▸ **Instructions for the task**: An exact copy of every entry below is required, and no picture may appear in it.

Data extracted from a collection
++++++++++++++++++++

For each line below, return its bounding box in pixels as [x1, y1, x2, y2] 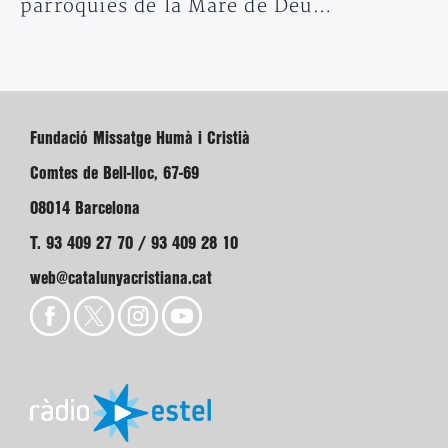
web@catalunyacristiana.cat [30, 271, 212, 287]
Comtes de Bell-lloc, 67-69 [30, 166, 199, 182]
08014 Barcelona [30, 201, 140, 217]
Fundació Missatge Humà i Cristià [30, 131, 250, 147]

++++++++++++++++++++

▸ **Completed task**:
For each line below, return its bounding box in pixels as [x1, y1, x2, y2] 
web@catalunyacristiana.cat [30, 271, 212, 287]
Comtes de Bell-lloc, 67-69 [30, 166, 199, 182]
08014 Barcelona [30, 201, 140, 217]
Fundació Missatge Humà i Cristià [30, 131, 250, 147]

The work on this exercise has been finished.